Trot groaned. She looked to me for answers.

“Wolf’s MC is throwing a retirement party for their VP.”

“And he forgot to invite us,” Missile added.

“Whoa, we can’t just crash a Destroyer party. There’s rules about that shit, you know? Do you want to start a war?”

Trust Trot to be the voice of reason.

“You don’t have to come.” Missile pointed her phone at me. “You have a skirt like this, don’t you?”

Said skirt was a micro-length hot pink bodycon number that I wore once, with tights. It went back into my closet, probably under my last pair of tactical boots that had worn out.

“Lemme see.” Trot stole the phone from Missile’s hand and scrolled through the photos, landing on a look she approved.

“I’m not forty.”

“Careful, now,” Quick warned.

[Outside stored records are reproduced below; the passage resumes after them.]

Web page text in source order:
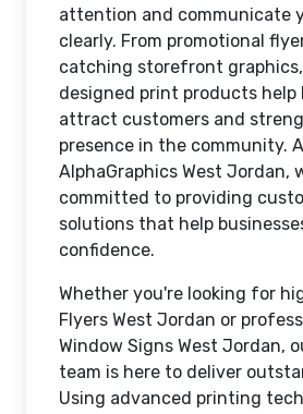
attention and communicate
clearly. From promotional
catching storefront
designed print products help
attract customers and
presence in the community.
AlphaGraphics West Jordan,
committed to providing
solutions that help
confidence.
Whether you're looking for
Flyers West Jordan or
Window Signs West Jordan,
team is here to deliver
Using advanced printing
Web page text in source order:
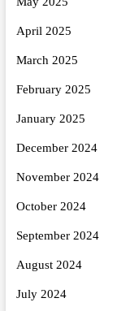
April 2025
March 2025
February 2025
January 2025
December 2024
November 2024
October 2024
September 2024
August 2024
July 2024
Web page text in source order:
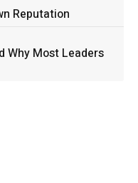
Reputation
Why Most Leaders
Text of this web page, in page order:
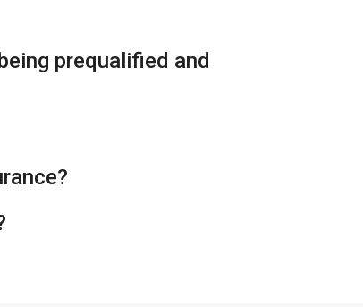
prequalified and
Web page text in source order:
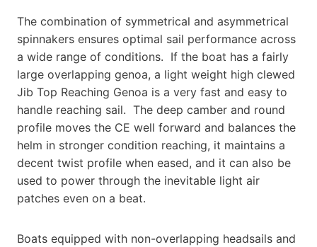
The combination of symmetrical and asymmetrical
spinnakers ensures optimal sail performance across
a wide range of conditions. If the boat has a fairly
large overlapping genoa, a light weight high clewed
Jib Top Reaching Genoa is a very fast and easy to
handle reaching sail. The deep camber and round
profile moves the CE well forward and balances the
helm in stronger condition reaching, it maintains a
decent twist profile when eased, and it can also be
used to power through the inevitable light air
patches even on a beat.
Boats equipped with non-overlapping headsails and
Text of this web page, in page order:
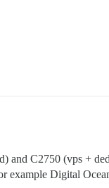
and C2750 (vps +
example Digital
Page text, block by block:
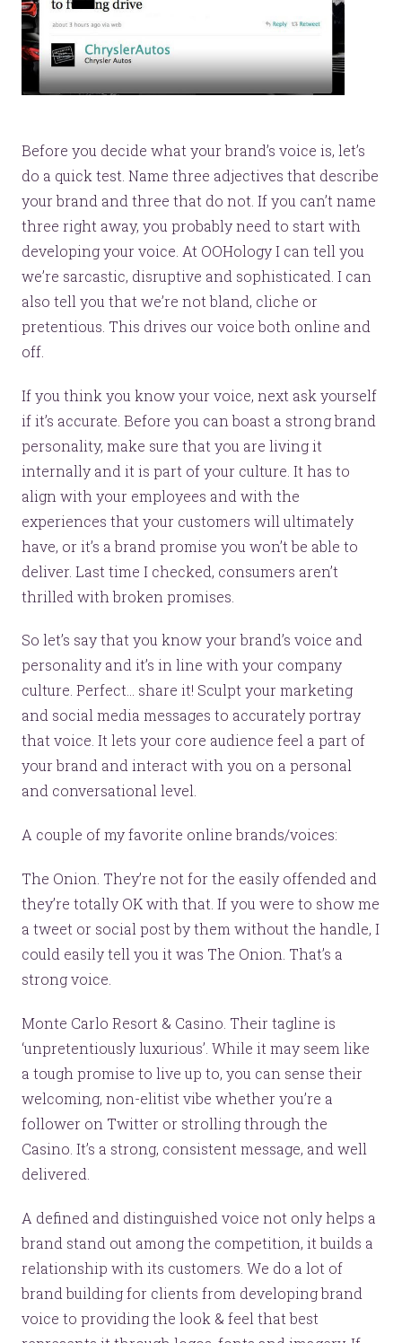
Before you decide what your brand’s voice is, let’s
do a quick test. Name three adjectives that describe
your brand and three that do not. If you can’t name
three right away, you probably need to start with
developing your voice. At OOHology I can tell you
we’re sarcastic, disruptive and sophisticated. I can
also tell you that we’re not bland, cliche or
pretentious. This drives our voice both online and
off.
If you think you know your voice, next ask yourself
if it’s accurate. Before you can boast a strong brand
personality, make sure that you are living it
internally and it is part of your culture. It has to
align with your employees and with the
experiences that your customers will ultimately
have, or it’s a brand promise you won’t be able to
deliver. Last time I checked, consumers aren’t
thrilled with broken promises.
So let’s say that you know your brand’s voice and
personality and it’s in line with your company
culture. Perfect… share it! Sculpt your marketing
and social media messages to accurately portray
that voice. It lets your core audience feel a part of
your brand and interact with you on a personal
and conversational level.
A couple of my favorite online brands/voices:
The Onion. They’re not for the easily offended and
they’re totally OK with that. If you were to show me
a tweet or social post by them without the handle, I
could easily tell you it was The Onion. That’s a
strong voice.
Monte Carlo Resort & Casino. Their tagline is
‘unpretentiously luxurious’. While it may seem like
a tough promise to live up to, you can sense their
welcoming, non-elitist vibe whether you’re a
follower on Twitter or strolling through the
Casino. It’s a strong, consistent message, and well
delivered.
A defined and distinguished voice not only helps a
brand stand out among the competition, it builds a
relationship with its customers. We do a lot of
brand building for clients from developing brand
voice to providing the look & feel that best
Let’s make headlines together.
Just like this one.
YOU’RE RIGHT. LUNCH?

Trot was getting close to the big four-oh, so Missile was on dangerous ground.

“If you’re wearing something that shows your coochie, we’re going to need bail money.”

“Hell yeah! The only way to party.” Missile held up her hand for high fives all around. I guessed it was now up to me to be the voice of reason since Trot had succumbed to Missile’s insanity.

“We weren’t invited.” I wasn’t even invited. That grumbling I kept to myself. No one needed to know how much this cut me.